Supermarktchef überfiel die eigenen Läden

8.4.2014, 09:02 Uhr

Am 19. Januar 2008 versteckte er sich in einem Supermarkt in Lauf an der Pegnitz. Gegen 19.55 Uhr, kurz vor Geschäftsschluss, drehte eine Verkäuferin ihre letzte Runde. Sie bat die letzten Kunden zur Kasse und sperrte ab. Zehn Minuten später blickte sie in den Lauf eines Revolvers.

Der Täter trug einen blauen Overall mit Kapuze, dazu eine orangefarbene Skibrille. Er sprach kein Wort.  Heute ist klar: Er hatte versucht, jedes Risiko zu vermeiden und wollte nicht an seiner Stimme erkannt werden. Denn es war der Ex-Marktleiter, der mit dem Revolver drohte und mit 17.000 Euro Tageseinnahmen entkam.

70.000 Euro in der Kasse

Am 18. April 2009 schlug er in einem Verbrauchermarkt in Neustadt an der Aisch zu. Wieder war er maskiert, wieder versteckte er sich nach Ladenschluss im Geschäft, wieder drohte er mit einem Revolver. Doch diesmal versuchte er, die Verkäuferin mit ein paar knappen Sätzen einzuschüchtern – sie schrie so laut, dass er flüchtete. Damals befanden sich 70.000 Euro in der Kasse, er erbeutete nicht einen Cent. Jahrelang blieb der Täter unerkannt und die Akte unerledigt.

Doch im August 2013 wurde Rainer S. (Name geändert) plötzlich verhaftet - denn bei der Polizeiinspektion Schwabach ging ein Hinweis ein. Der Tipp kam von einer Vertrauensperson der Ermittler.

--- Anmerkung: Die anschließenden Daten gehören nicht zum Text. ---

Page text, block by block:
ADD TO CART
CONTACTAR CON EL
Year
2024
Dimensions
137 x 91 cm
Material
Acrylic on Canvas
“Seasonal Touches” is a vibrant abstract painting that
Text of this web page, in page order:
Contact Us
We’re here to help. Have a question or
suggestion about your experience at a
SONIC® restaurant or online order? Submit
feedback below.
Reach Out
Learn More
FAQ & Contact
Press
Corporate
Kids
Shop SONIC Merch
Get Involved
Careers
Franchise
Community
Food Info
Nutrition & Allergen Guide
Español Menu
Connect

Doch was den Hinweisgeber trieb, den ehemaligen Marktleiter als Verdächtigen zu nennen, woher dessen Kenntnisse stammten - zu all diesen Fragen sagt der ermittelnde Beamte aus polizeitaktischen Gründen vor Gericht kein Wort.

DNA-Spuren am Revolver

Die Strafverteidiger Thomas Dolmány und Michael Löwe halten die Aussage des Polizisten deshalb nicht für verwertbar. Sie beanstanden, jedoch vergeblich, dass sie den Polizisten kaum befragen konnten: „Kaum haben wir eine Frage gestellt, die ihm nicht gepasst hat, hieß es, er habe keine Aussagegenehmigung“, wettert Rechtsanwalt Dolmány.

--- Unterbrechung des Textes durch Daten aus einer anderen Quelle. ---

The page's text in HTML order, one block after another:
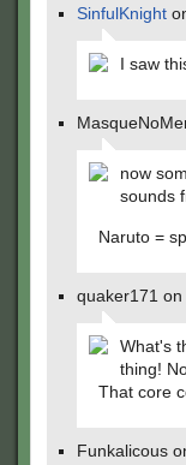
SinfulKnight
I saw
now
sounds
Naruto =
quaker171
What's
thing!
That core
Funkalicous

Der Angeklagte Rainer S. bestreitet die Vorwürfe. Während des mehrtägigen Prozesses lag ein Ordner vor ihm auf dem Tisch, in großen roten Buchstaben hatte er „innocent“ (englisch für unschuldig) auf dessen Deckel geschrieben. Doch auf einen Freispruch hoffte er vergeblich - die 16. Strafkammer des Landgerichts Nürnberg-Fürth folgt in ihrem Urteil Anklägerin Alexandra Armbrüster und spricht S. schuldig.

Fadenscheinige Ausflüchte

In ihrem Plädoyer reiht die Staatsanwältin Indizien an Indizien – und am Ende ist die Beweiskette lückenlos: Nach den Überfällen hatte der Räuber jedesmal den Overall und den Revolver – nur wenige Meter vom Tatort entfernt - weggeworfen.

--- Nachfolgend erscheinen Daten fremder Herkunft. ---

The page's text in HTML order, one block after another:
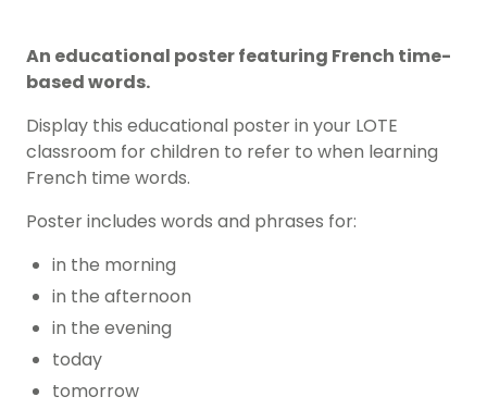
An educational poster featuring French time-
based words.
Display this educational poster in your LOTE
classroom for children to refer to when learning
French time words.
Poster includes words and phrases for:
in the morning
in the afternoon
in the evening
today
tomorrow
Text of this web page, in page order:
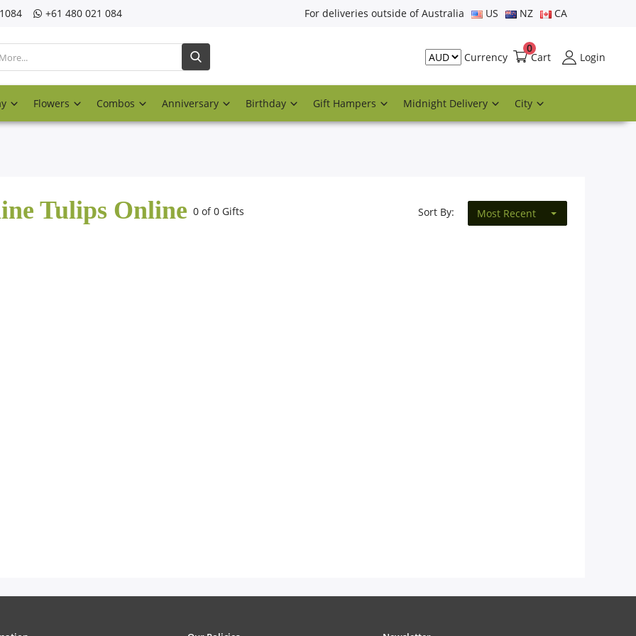
‎+61 480 021 084 For deliveries outside of Australia US NZ CA
Currency Cart
0
Login
Flowers Combos Anniversary Birthday Gift Hampers Midnight Delivery City
Tulips Online 0 of 0 Gifts Sort By: Most Recent

Auf diesen Waffen fanden sich auch DNA-Spuren des Angeklagten. Dessen Erklärung, dass er unschuldig sei, aber mit diesen Revolvern früher einmal bei anderer Gelegenheit geschossen habe, den wahren Täter kenne, aber aus Angst nicht verraten wolle, überzeugte die Richter nicht.

Akzent verriet den Täter

Ein weiteres Puzzle-Teil kam von den überfallenen Verkäuferinnen selbst: Der Räuber hatte interne Kenntnisse, so die Frauen. Er kannte den hinter einer Wand verborgenen Standort des Tresors. Auch kannte er den Schreibtisch, an dem die Tageseinnahmen gezählt werden. Und am Ende flüchtete er durch den versteckt liegenden Ein- und Ausgang für das Personal - die einzige Tür ohne Alarmanlage.

Auch sein russischer Akzent blieb einer Verkäuferin im Gedächtnis. Dazu kommt ein handfestes Motiv: Rainer S. hatte kurz vor den Taten den Offenbarungseid geleistet. Doch plötzlich war er wieder flüssig und gönnte sich eine Urlaubsreise.